15 Section 1322(6) imposes constraints on the exercise of power under s 1322(4). The section relevantly provides that:
The Court must not make an order under this section unless it is satisfied:
(a) ….
(b) …
(c) in every case—that no substantial injustice has been or is likely to be caused to any person.
16 Section 1322(4) has been given a wide operation and liberal interpretation by the courts. In Weinstock v Beck (2013) 251 CLR 396, French CJ observed as follows at [39]:
Corporations, in contemporary Australian society, serve the purposes of enterprises, large and small, owned and operated by men and women, some of whom are sophisticated, knowledgeable and well-advised on matters of corporate governance and some, perhaps many, of whom are not. Section 1322(4) and related provisions reflect a long-standing legislative recognition that mistakes will happen in corporate governance and that it is not in the public interest that the validity of decisions made in relation to corporations be unduly vulnerable to innocent errors which may be corrected without substantial injustice to third parties.
In Blaze Asset Pty Ltd v Target Energy Ltd (2009) 177 FCR 488, Barker J stated that:
[30] While s 1322(4) does not require the Court in exercising the power to extend time, to take account of any particular criteria. Obviously the power should be exercised having regard to the general objects and purposes of the CA: see Re Wave Capital Ltd (2003) 21 ACLC 1995. Section 1322(6)(c), however, specifies that, in a case such as the present, the Court must not make an order unless it is satisfied that “no substantial injustice has been or is likely to be caused to any person”.

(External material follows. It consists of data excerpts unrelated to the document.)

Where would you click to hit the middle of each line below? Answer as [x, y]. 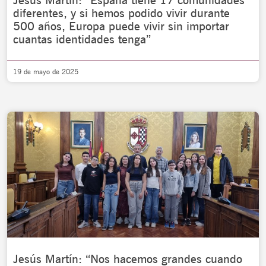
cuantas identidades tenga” [82, 39]
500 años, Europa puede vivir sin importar [121, 26]
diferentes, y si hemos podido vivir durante [121, 13]
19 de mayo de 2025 [46, 72]
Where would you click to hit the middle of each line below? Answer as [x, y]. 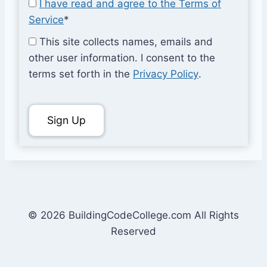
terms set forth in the [81, 74]
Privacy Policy [166, 74]
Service [46, 19]
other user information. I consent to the [122, 58]
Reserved [133, 231]
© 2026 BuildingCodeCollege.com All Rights [133, 215]
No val [43, 111]
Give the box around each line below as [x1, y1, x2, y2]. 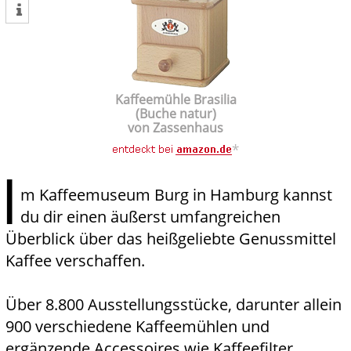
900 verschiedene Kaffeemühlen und [5, 316, 270, 338]
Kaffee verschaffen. [5, 250, 145, 272]
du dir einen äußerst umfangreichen [20, 206, 280, 228]
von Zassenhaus [128, 119, 223, 137]
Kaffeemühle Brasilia [114, 91, 237, 109]
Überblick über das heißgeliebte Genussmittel [5, 228, 336, 250]
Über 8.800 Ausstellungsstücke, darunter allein [5, 294, 342, 316]
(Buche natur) [135, 105, 216, 123]
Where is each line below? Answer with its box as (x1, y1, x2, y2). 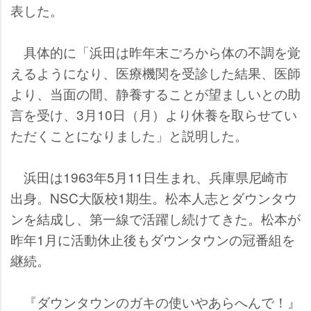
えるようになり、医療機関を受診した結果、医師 (10, 62, 301, 82)
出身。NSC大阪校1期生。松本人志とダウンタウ (10, 187, 297, 207)
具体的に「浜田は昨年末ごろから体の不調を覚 (10, 42, 301, 61)
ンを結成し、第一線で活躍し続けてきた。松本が (10, 208, 301, 228)
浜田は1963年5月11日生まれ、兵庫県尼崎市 (10, 167, 288, 186)
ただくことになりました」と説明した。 (10, 125, 248, 144)
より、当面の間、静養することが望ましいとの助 (10, 83, 301, 103)
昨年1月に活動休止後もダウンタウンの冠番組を (10, 229, 295, 249)

[31] In my view, the exercise of the power under s 1322(4) involves in effect a two stage process. First, the Court needs to determine whether, having regard to the circumstances of the case and the general objects of the CA it is appropriate to make an order extending a relevant period, or abridging a relevant period. Secondly, if those circumstances are made out, then the Court must address the question whether any substantial injustice has been or is likely to be caused to any person by the making of such an order.

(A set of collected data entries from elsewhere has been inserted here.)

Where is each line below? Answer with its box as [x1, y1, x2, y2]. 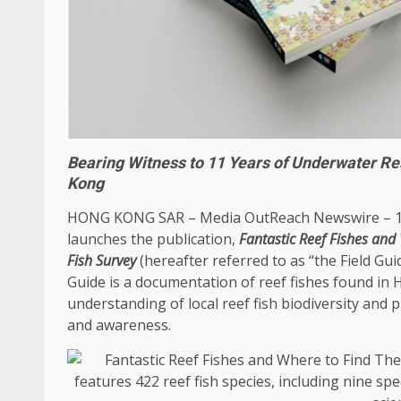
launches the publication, [67, 229, 239, 249]
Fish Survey [67, 251, 136, 270]
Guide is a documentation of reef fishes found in [67, 272, 393, 292]
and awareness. [67, 315, 171, 335]
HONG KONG [67, 208, 155, 227]
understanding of [67, 294, 188, 313]
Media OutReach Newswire [200, 208, 380, 227]
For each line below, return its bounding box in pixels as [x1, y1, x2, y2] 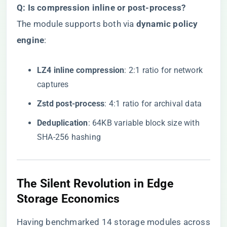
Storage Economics [17, 192, 120, 206]
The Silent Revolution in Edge [17, 176, 173, 191]
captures [37, 80, 69, 89]
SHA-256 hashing [37, 132, 101, 142]
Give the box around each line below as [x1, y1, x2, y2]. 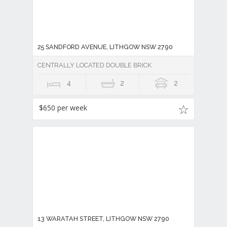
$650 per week [39, 103, 87, 113]
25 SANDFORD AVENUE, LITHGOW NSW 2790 [37, 43, 173, 51]
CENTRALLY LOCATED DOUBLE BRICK [37, 61, 152, 69]
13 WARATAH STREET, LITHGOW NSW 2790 [37, 215, 169, 223]
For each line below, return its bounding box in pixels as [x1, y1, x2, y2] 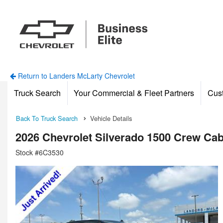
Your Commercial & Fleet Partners [74, 87, 195, 99]
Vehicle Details [90, 113, 132, 123]
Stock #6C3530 [15, 147, 64, 157]
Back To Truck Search [16, 113, 78, 123]
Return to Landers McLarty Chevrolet [15, 70, 135, 81]
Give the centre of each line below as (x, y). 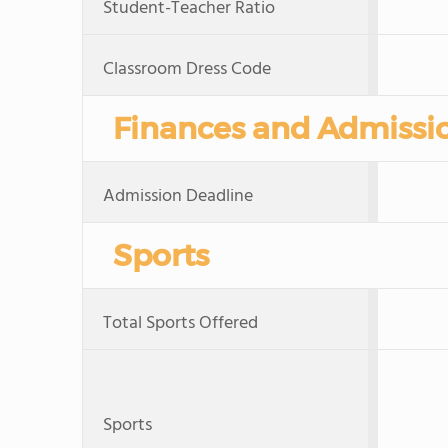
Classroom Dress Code (187, 69)
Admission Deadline (178, 196)
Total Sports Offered (180, 323)
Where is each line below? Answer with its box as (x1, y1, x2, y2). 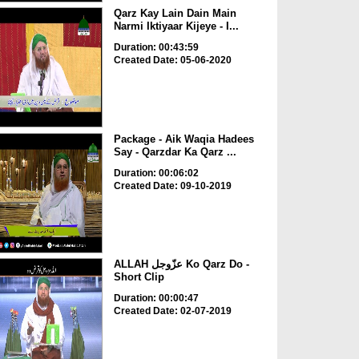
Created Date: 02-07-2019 (113, 305, 232, 317)
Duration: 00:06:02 (113, 167, 199, 179)
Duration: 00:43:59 (113, 42, 199, 54)
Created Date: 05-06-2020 (113, 54, 232, 67)
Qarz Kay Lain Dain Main (113, 7, 236, 20)
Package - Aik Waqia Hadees (113, 132, 254, 145)
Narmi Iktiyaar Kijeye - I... (113, 20, 239, 33)
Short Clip (113, 271, 164, 284)

[32] In dealing with the first consideration, general discretionary matters no doubt included factors touching upon the reasons for the need to extend time. Questions of deliberate strategy and inadvertence may fall for consideration. However, it should be noted that s 1322(4)(d) does not condition the exercise of the Court’s power on an applicant showing its conduct was due to inadvertence. In this regard, s 1322(4) may be contrasted with s 1325D under which the Court may declare any act, document or matter not invalid by reason of contravention of a provision of Ch 6, Ch 6A, Ch 6B or Ch 6C, where regard must be had to whether the contravention was caused by a person’s inadvertence or mistake, not having been aware of the relevant fact or occurrence, or circumstances beyond the control of the person. In my view, it is clear that mere “inadvertence” is not the sole or a governing criterion by which the Court may be moved to exercise its power under s 1322(4)(d), even though such a factor may be considered relevant.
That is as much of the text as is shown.